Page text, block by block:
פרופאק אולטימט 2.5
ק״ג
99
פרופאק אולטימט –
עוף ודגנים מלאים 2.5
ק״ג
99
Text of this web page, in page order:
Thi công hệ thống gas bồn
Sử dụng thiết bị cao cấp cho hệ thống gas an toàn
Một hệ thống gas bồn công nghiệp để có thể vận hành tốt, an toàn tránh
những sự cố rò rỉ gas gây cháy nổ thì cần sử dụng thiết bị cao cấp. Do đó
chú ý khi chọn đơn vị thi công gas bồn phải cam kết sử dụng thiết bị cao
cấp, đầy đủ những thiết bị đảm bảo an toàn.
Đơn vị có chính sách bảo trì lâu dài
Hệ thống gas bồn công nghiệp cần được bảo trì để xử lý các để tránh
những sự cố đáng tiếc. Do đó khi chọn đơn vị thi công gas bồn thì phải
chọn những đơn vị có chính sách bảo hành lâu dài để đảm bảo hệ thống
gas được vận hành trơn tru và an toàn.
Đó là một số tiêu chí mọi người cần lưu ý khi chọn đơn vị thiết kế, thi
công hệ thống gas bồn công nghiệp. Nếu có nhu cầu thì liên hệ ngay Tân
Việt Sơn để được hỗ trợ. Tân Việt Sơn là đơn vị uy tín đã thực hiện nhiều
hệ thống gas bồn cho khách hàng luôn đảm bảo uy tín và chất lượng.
━━━━━━━━
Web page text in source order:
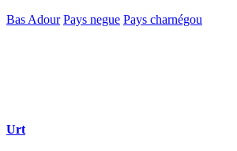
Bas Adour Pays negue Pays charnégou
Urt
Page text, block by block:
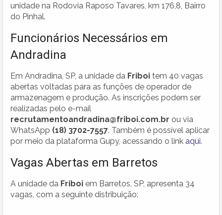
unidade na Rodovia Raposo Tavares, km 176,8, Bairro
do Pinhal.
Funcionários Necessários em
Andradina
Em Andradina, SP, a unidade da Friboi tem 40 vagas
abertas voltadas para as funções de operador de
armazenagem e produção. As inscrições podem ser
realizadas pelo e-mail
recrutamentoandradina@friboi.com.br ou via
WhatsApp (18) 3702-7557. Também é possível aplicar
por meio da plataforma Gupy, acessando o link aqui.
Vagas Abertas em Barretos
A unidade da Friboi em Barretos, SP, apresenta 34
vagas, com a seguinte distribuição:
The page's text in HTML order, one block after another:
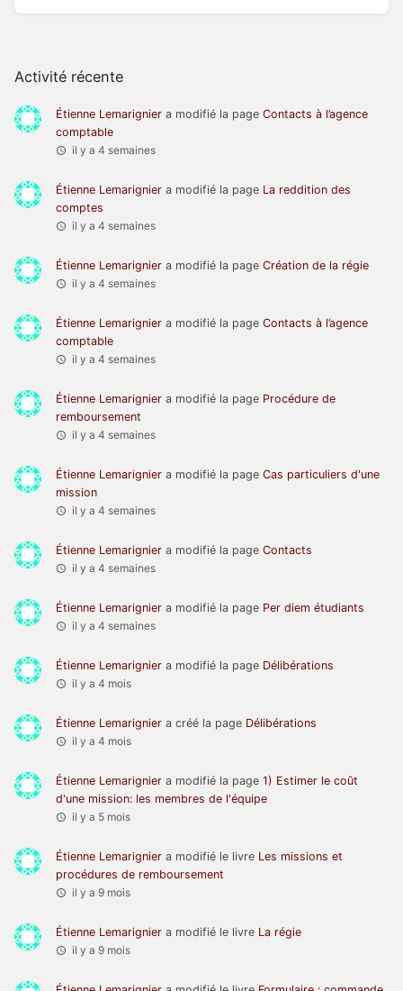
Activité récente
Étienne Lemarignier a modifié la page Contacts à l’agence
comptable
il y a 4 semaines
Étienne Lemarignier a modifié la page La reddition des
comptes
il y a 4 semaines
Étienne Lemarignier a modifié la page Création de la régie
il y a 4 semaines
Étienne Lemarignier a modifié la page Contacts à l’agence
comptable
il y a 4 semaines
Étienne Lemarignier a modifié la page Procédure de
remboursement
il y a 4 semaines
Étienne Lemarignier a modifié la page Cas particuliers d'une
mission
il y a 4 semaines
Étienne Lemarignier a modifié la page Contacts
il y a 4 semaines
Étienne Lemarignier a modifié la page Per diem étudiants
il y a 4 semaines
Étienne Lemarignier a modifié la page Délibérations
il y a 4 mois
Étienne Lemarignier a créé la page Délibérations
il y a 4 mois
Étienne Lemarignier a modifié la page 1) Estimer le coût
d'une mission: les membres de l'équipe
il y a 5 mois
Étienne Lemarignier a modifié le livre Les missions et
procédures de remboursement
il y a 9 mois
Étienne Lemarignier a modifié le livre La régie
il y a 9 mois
━━━━━━━━
> _YOUR INSTRUCTIONS_: Each line above that falls between the line with "Web page text" and the line with "abertas voltadas para" should be printed exactly, together with those two lines, but the pictures should not.

> _EXPECTED ANSWER_:
Web page text in source order:
Bas Adour Pays negue Pays charnégou
Urt
Page text, block by block:
unidade na Rodovia Raposo Tavares, km 176,8, Bairro
do Pinhal.
Funcionários Necessários em
Andradina
Em Andradina, SP, a unidade da Friboi tem 40 vagas
abertas voltadas para as funções de operador de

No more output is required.